Sometimes you just sort of fall into something. That’s what has happened with me and the reconditioning of Honda Insight/Civic hybrid traction battery packs. What began as mere curiosity, and then a necessity, is turning into a useful service. I am currently reconditioning a third Honda battery pack with two others now back at work in their vehicles. The gain in miles per gallon, the lowering of carbon emissions, the boost in torque, and improved driver satisfaction has been significant. And my personal gain in knowledge about these cars has been pretty significant too.
I used to just see the early Honda and Toyota hybrids as cars that were too impractical and expensive for serious consideration. With the added weight, cost, and complexity of the battery packs and associated electronics, how could they be expected to compete in the market. How reliable could all of that extra hardware and software be? With batteries that slowly wear down and eventually fail, leaving their owners in the lurch, who could trust them. Did the advertised mileage improvement pan out in the real world and did it pay in the long run?
Well, after buying our first hybrid back in 2002 “as is” from a scrapyard and getting it to work again, we gained a bit more confidence in the concept of hybrids. Eight years of pretty much trouble-free driving certainly helped. And the problems that cropped up and caused us to sell it weren’t due to the hybrid system at all, just regular “car-type stuff” that happens when the temperature hits -20F. The next owner got a good deal too!
But I was resistant to think seriously about Honda hybrids since they didn’t run in the much more highly efficient (80+% versus 25-35%) full electric mode, as the Toyota sometimes did. It turns out that my technical snobbery was ill-founded. The true comparison was in overall fuel consumption, not short-term consumption. That’s what keep the carbon emissions, and other noxious output, to a minimum.
The 2001 Prius averaged 43 mpg year-round. An 1100 pound lighter Geo/Chevy Metro averaged about the same, without the complex and expensive hybrid system, but they were no longer built after 2001, and those that remained were quite rusty. The older series (2000-2006) Honda Insight weighs the same as the Metro, even with the hybrid system’s added bulk. It can only hold about 400 pounds of passenger and cargo (with OEM springs) but their aluminum chassis and aluminum/plastic bodies mean that they can’t possibly rust, leaving many still in circulation. How they ever made a profit on these at $20k is beyond me. The new series of Honda Insight has a steel frame and body – much cheaper to build, but it’ll become a rust-mobile and doesn’t get nearly the mpg’s. The old Insight’s fuel consumption can be amazingly low (60-70 mpg TANK AVERAGE, not the usually advertised and often inflated “highway” figure). But the problem of eventual battery failure seemed problematic, even though they can start and run with their common, on-board, automotive back-up systems.
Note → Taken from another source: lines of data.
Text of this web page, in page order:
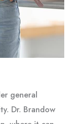
general
Dr. Brandow
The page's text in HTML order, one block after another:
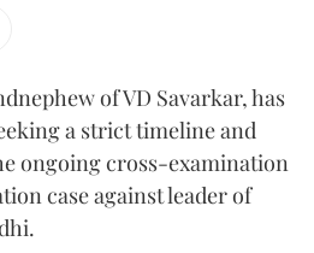
of VD Savarkar, has
a strict timeline and
ongoing cross-examination
case against leader of
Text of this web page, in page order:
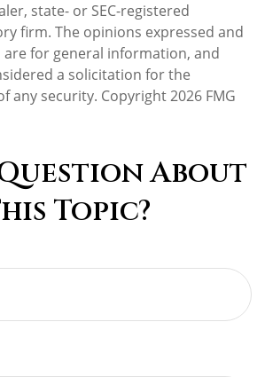
state- or SEC-registered
firm. The opinions expressed and
for general information, and
a solicitation for the
any security. Copyright2026 FMG
About
Topic?
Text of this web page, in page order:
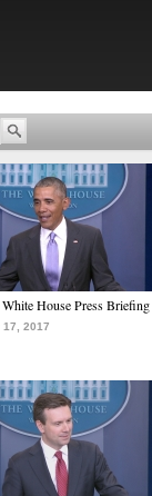
White House Press Briefing
2017
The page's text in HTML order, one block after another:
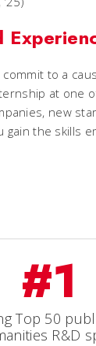
to a
at one
new
gain the skills
#1
Top 50
R&D
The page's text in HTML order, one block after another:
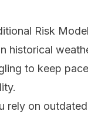
Risk
historical
to keep
rely on
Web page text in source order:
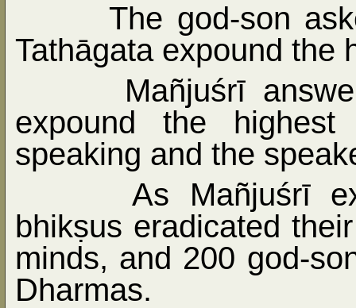
The god-son
Tathāgata expound the
Mañjuśrī
expound the
speaking and the
As Mañjuśrī
bhikṣus eradicated
minds, and 200 god-
Dharmas.
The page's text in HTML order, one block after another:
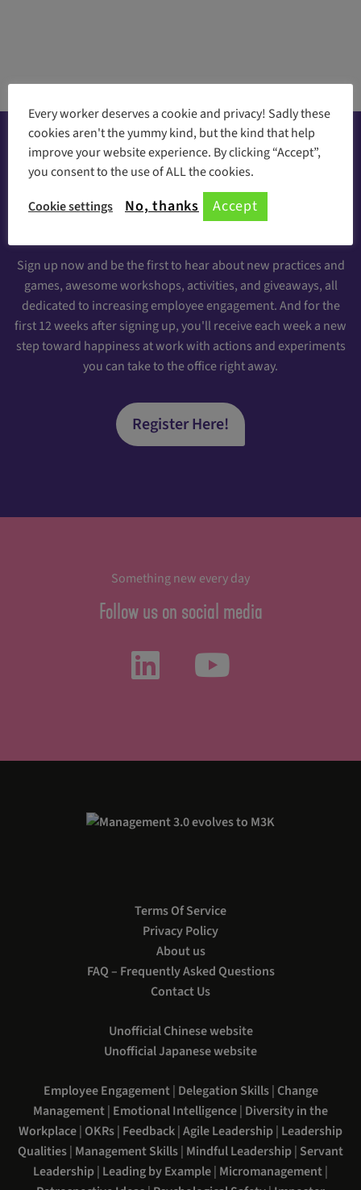
Happiness at your inbox
Sign Up for our Engaging Newsletter
Sign up now and be the first to hear about new practices and
games, awesome workshops, activities, and giveaways, all
dedicated to increasing employee engagement. And for the
first 12 weeks after signing up, you'll receive each week a new
step toward happiness at work with actions and experiments
you can take to the office right away.
Register Here!
Something new every day
Follow us on social media
Terms Of Service
Privacy Policy
About us
FAQ – Frequently Asked Questions
Contact Us
Unofficial Chinese website
Unofficial Japanese website
Employee Engagement| Delegation Skills| Change
Management| Emotional Intelligence| Diversity in the
Workplace| OKRs| Feedback|Agile Leadership| Leadership
Qualities| Management Skills| Mindful Leadership| Servant
Leadership| Leading by Example| Micromanagement|
Every worker deserves a cookie and privacy! Sadly these
cookies aren't the yummy kind, but the kind that help
improve your website experience. By clicking “Accept”,
you consent to the use of ALL the cookies.
Cookie settings
No, thanks Accept
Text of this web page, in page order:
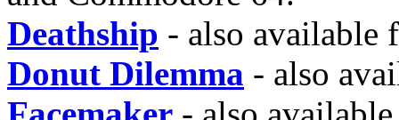
Deathship - also available
Donut Dilemma - also
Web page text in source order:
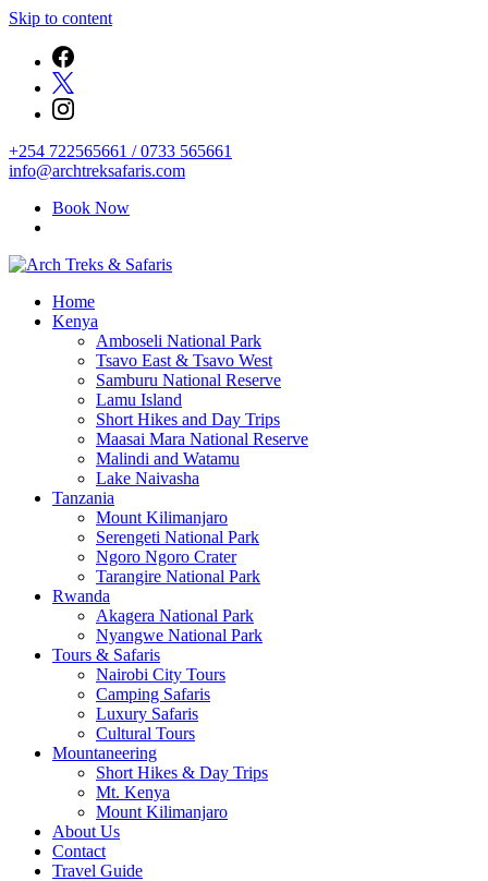
Skip to content
+254 722565661 / 0733 565661
info@archtreksafaris.com
Book Now
Arch Treks & Safaris
Archtrek & Safaris Ltd
Home
Kenya
Amboseli National Park
Tsavo East & Tsavo West
Samburu National Reserve
Lamu Island
Short Hikes and Day Trips
Maasai Mara National Reserve
Malindi and Watamu
Lake Naivasha
Tanzania
Mount Kilimanjaro
Serengeti National Park
Ngoro Ngoro Crater
Tarangire National Park
Rwanda
Akagera National Park
Nyangwe National Park
Tours & Safaris
Nairobi City Tours
Camping Safaris
Luxury Safaris
Cultural Tours
Mountaneering
Short Hikes & Day Trips
Mt. Kenya
Mount Kilimanjaro
About Us
Contact
Travel Guide
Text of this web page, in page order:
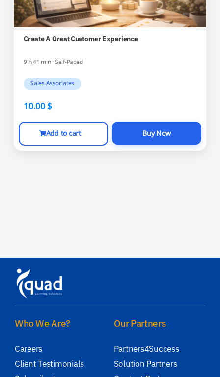
Create A Great Customer Experience
9 h 41 min · Self-Paced
Sales Associates
10.00$
Add to cart Buy Now
Who We Are?
Careers
Client Testimonials
Our Partners
Partners4Success
Solution Partners
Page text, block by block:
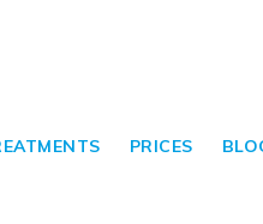
PRICES
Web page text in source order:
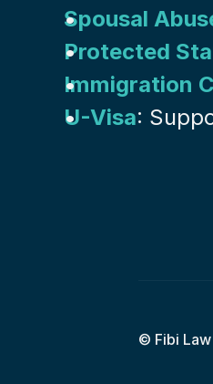
Spousal
Protected
Immigration
U-Visa:
© Fibi
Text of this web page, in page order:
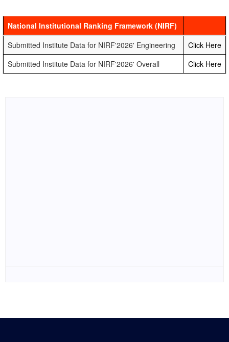
National Institutional Ranking Framework (NIRF)
Submitted Institute Data for NIRF'2026' Engineering
Click Here
Submitted Institute Data for NIRF'2026' Overall
Click Here
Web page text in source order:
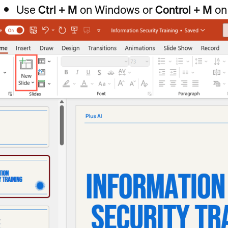
UseCtrl + M on Windows orControl + M
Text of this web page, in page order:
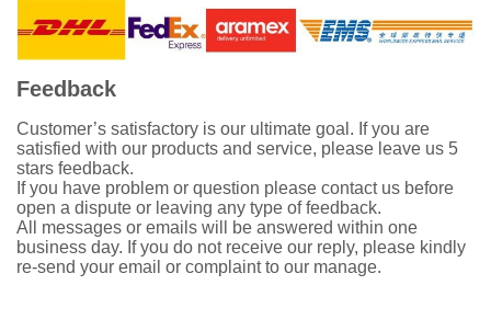
Feedback
Customer’s satisfactory is our ultimate goal. If you are
satisfied with our products and service, please leave us 5
stars feedback.
If you have problem or question please contact us before
open a dispute or leaving any type of feedback.
All messages or emails will be answered within one
business day. If you do not receive our reply, please kindly
re-send your email or complaint to our manage.

Finding a local Insight with a failed pack turned out to be pretty easy. Many folks sell them because they start to have battery issues and Honda dealerships charge $500 just for a pack recharge. Reading web forums about how to recondition their battery packs certainly made them more palatable in terms of financial risk, especially when a new or “factory reconditioned” replacement pack can cost between $1200 and $3500, depending on the cells used and their warranty. You may have already read the PDF I posted previously about the on-car reconditioning process on our 2001 Insight.
There is a fair market for “Grid Chargers” that allow owners to maintain the peak condition of their packs, delivering a high-voltage, low-power trickle charge between uses, but they require some mechanical and electrical ability to install, something many simply don’t have or are unwilling to attempt.
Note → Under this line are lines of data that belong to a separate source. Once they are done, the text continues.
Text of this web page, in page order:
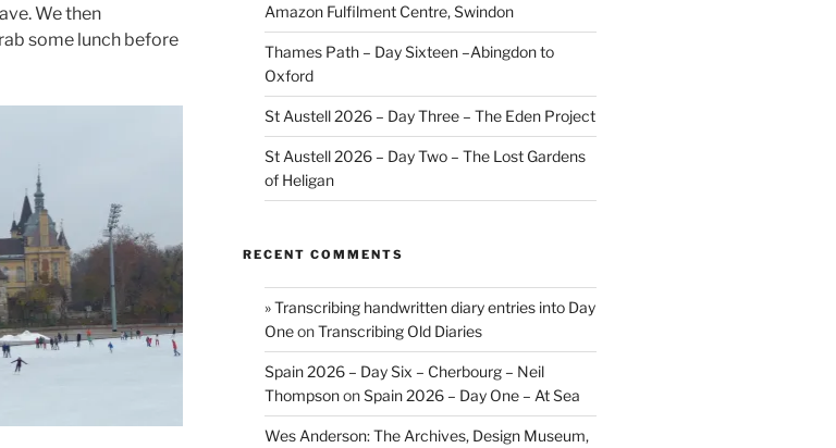
We then
some lunch before
Amazon Fulfilment Centre, Swindon
Thames Path – Day Sixteen –Abingdon to
Oxford
St Austell 2026 – Day Three – The Eden Project
St Austell 2026 – Day Two – The Lost Gardens
of Heligan
RECENT COMMENTS
» Transcribing handwritten diary entries into Day
OneonTranscribing Old Diaries
Spain 2026 – Day Six – Cherbourg – Neil
ThompsononSpain 2026 – Day One – At Sea
Wes Anderson: The Archives, Design Museum,
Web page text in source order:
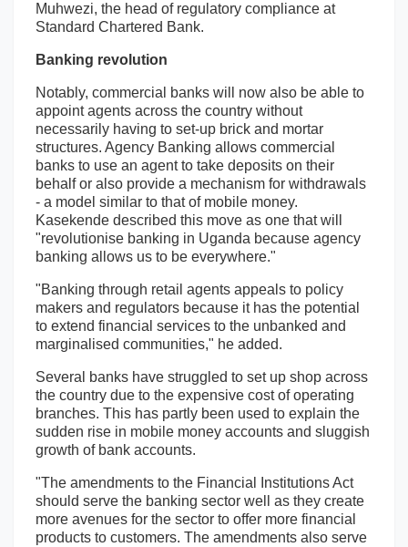
Muhwezi, the head of regulatory compliance at
Standard Chartered Bank.
Banking revolution
Notably, commercial banks will now also be able to
appoint agents across the country without
necessarily having to set-up brick and mortar
structures. Agency Banking allows commercial
banks to use an agent to take deposits on their
behalf or also provide a mechanism for withdrawals
- a model similar to that of mobile money.
Kasekende described this move as one that will
"revolutionise banking in Uganda because agency
banking allows us to be everywhere."
"Banking through retail agents appeals to policy
makers and regulators because it has the potential
to extend financial services to the unbanked and
marginalised communities," he added.
Several banks have struggled to set up shop across
the country due to the expensive cost of operating
branches. This has partly been used to explain the
sudden rise in mobile money accounts and sluggish
growth of bank accounts.
"The amendments to the Financial Institutions Act
should serve the banking sector well as they create
more avenues for the sector to offer more financial
products to customers. The amendments also serve
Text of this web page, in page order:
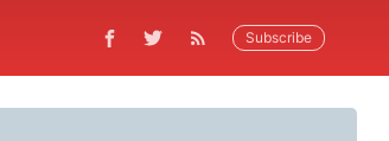
Subscribe
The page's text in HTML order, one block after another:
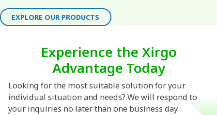
EXPLORE OUR PRODUCTS
Experience the Xirgo
Advantage Today
Looking for the most suitable solution for your
individual situation and needs? We will respond to
your inquiries no later than one business day.
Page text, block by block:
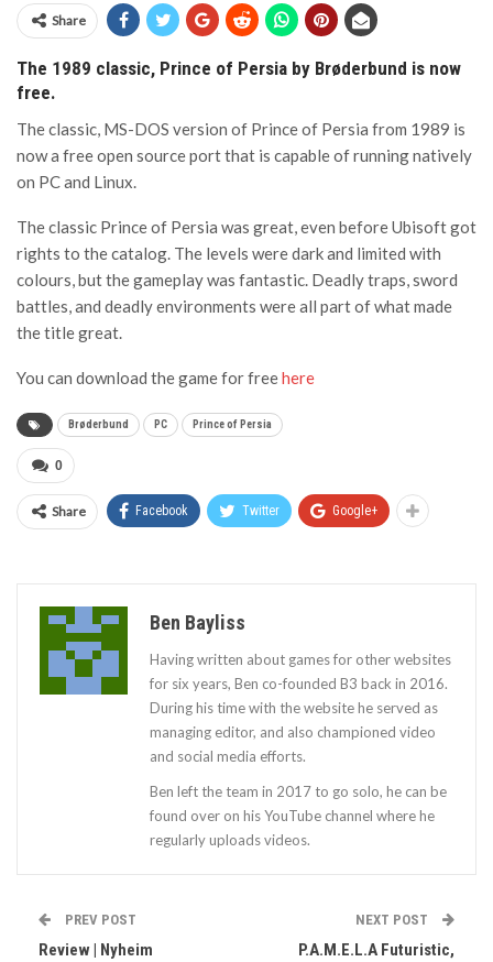
Share
The 1989 classic, Prince of Persia by Brøderbund is now
free.
The classic, MS-DOS version of Prince of Persia from 1989 is
now a free open source port that is capable of running natively
on PC and Linux.
The classic Prince of Persia was great, even before Ubisoft got
rights to the catalog. The levels were dark and limited with
colours, but the gameplay was fantastic. Deadly traps, sword
battles, and deadly environments were all part of what made
the title great.
You can download the game for freehere
Brøderbund PC Prince of Persia
0
Share Facebook Twitter Google+
Ben Bayliss
Having written about games for other websites
for six years, Ben co-founded B3 back in 2016.
During his time with the website he served as
managing editor, and also championed video
and social media efforts.
Ben left the team in 2017 to go solo, he can be
found over on his YouTube channel where he
regularly uploads videos.
PREV POST
Review | Nyheim
NEXT POST
P.A.M.E.L.A Futuristic,
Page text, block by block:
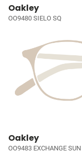
Oakley
OO9480 SIELO SQ
Oakley
OO9483 EXCHANGE SUN
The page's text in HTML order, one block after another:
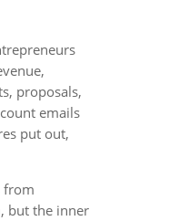
proposals,
emails
put out,
from
but the inner
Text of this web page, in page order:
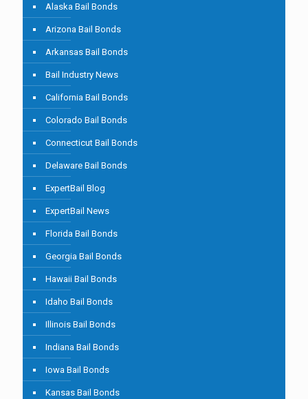
Alaska Bail Bonds
Arizona Bail Bonds
Arkansas Bail Bonds
Bail Industry News
California Bail Bonds
Colorado Bail Bonds
Connecticut Bail Bonds
Delaware Bail Bonds
ExpertBail Blog
ExpertBail News
Florida Bail Bonds
Georgia Bail Bonds
Hawaii Bail Bonds
Idaho Bail Bonds
Illinois Bail Bonds
Indiana Bail Bonds
Iowa Bail Bonds
Kansas Bail Bonds
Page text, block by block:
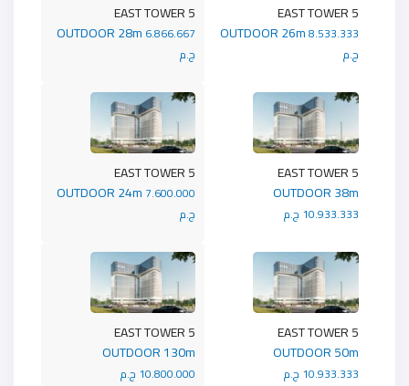
5 EAST TOWER
OUTDOOR 28m 6.866.667
ج.م
5 EAST TOWER
OUTDOOR 26m8.533.333
ج.م
5 EAST TOWER
OUTDOOR 24m 7.600.000
ج.م
5 EAST TOWER
OUTDOOR 38m
10.933.333 ج.م
5 EAST TOWER
OUTDOOR 130m
10.800.000 ج.م
5 EAST TOWER
OUTDOOR 50m
10.933.333 ج.م
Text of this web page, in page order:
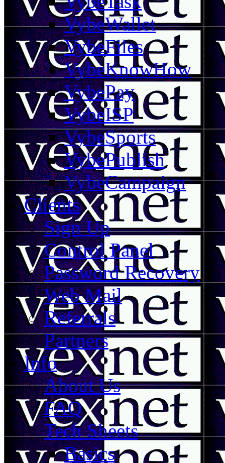
VybeWallet
VybeFiles
VybeKnowHow
VybePay
VybeISP
VybeSports
VybePublish
VybeCampaign
Clients
Sign Up
Control Panel
Password Recovery
Web Mail
Referrals
Partners
Info
About Us
FAQ
Tech Sheets
Basics
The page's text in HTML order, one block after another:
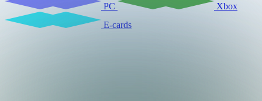
PC
Xbox
E-cards

The process of reconditioning takes three progressive steps:
A) Installing external charge ports for high-voltage DC power to the battery pack and a 12-volt supply for the battery cooling fan.
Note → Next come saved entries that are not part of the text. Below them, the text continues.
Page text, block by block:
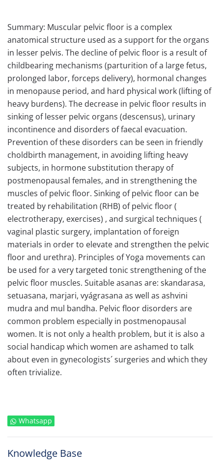
Summary: Muscular pelvic floor is a complex
anatomical structure used as a support for the organs
in lesser pelvis. The decline of pelvic floor is a result of
childbearing mechanisms (parturition of a large fetus,
prolonged labor, forceps delivery), hormonal changes
in menopause period, and hard physical work (lifting of
heavy burdens). The decrease in pelvic floor results in
sinking of lesser pelvic organs (descensus), urinary
incontinence and disorders of faecal evacuation.
Prevention of these disorders can be seen in friendly
choldbirth management, in avoiding lifting heavy
subjects, in hormone substitution therapy of
postmenopausal females, and in strengthening the
muscles of pelvic floor. Sinking of pelvic floor can be
treated by rehabilitation (RHB) of pelvic floor (
electrotherapy, exercises) , and surgical techniques (
vaginal plastic surgery, implantation of foreign
materials in order to elevate and strengthen the pelvic
floor and urethra). Principles of Yoga movements can
be used for a very targeted tonic strengthening of the
pelvic floor muscles. Suitable asanas are: skandarasa,
setuasana, marjari, vyágrasana as well as ashvini
mudra and mul bandha. Pelvic floor disorders are
common problem especially in postmenopausal
women. It is not only a health problem, but it is also a
social handicap which women are ashamed to talk
about even in gynecologists´ surgeries and which they
often trivialize.
Whatsapp
Knowledge Base
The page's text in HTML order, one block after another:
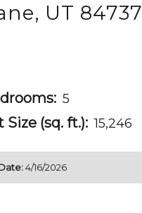
UT 84737
5
Size (sq. ft.): 15,246
4/16/2026
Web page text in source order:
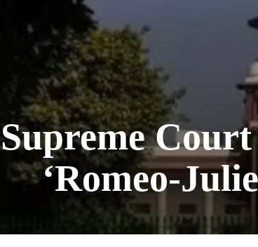
Supreme
‘Romeo-
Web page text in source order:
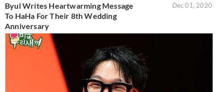
Byul Writes Heartwarming Message
To HaHa For Their 8th Wedding
Anniversary
Dec 01, 2020
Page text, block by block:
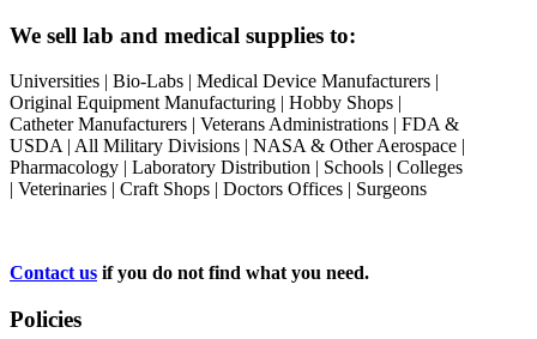
We sell lab and medical supplies to:
Universities | Bio-Labs | Medical Device Manufacturers |
Original Equipment Manufacturing | Hobby Shops |
Catheter Manufacturers | Veterans Administrations | FDA &
USDA | All Military Divisions | NASA & Other Aerospace |
Pharmacology | Laboratory Distribution | Schools | Colleges
| Veterinaries | Craft Shops | Doctors Offices | Surgeons
Contact us if you do not find what you need.
Policies

B) Charging the pack while it’s in the vehicle (once/month routine is best), and perhaps also discharging it to progressively lower voltages in three steps if the IMA light comes on repeatedly.
C) Removing the pack to diagnose low capacity battery “sticks” (6-cell series strings within the pack) and possibly replacing them, then repeating step B.
So providing a reconditioning service isn’t something that can simply be done online, but requires actual hands-on help and some expertise. Anything that keeps these cars on the road instead seeing them replaced by gas-guzzling replacements is worth the effort.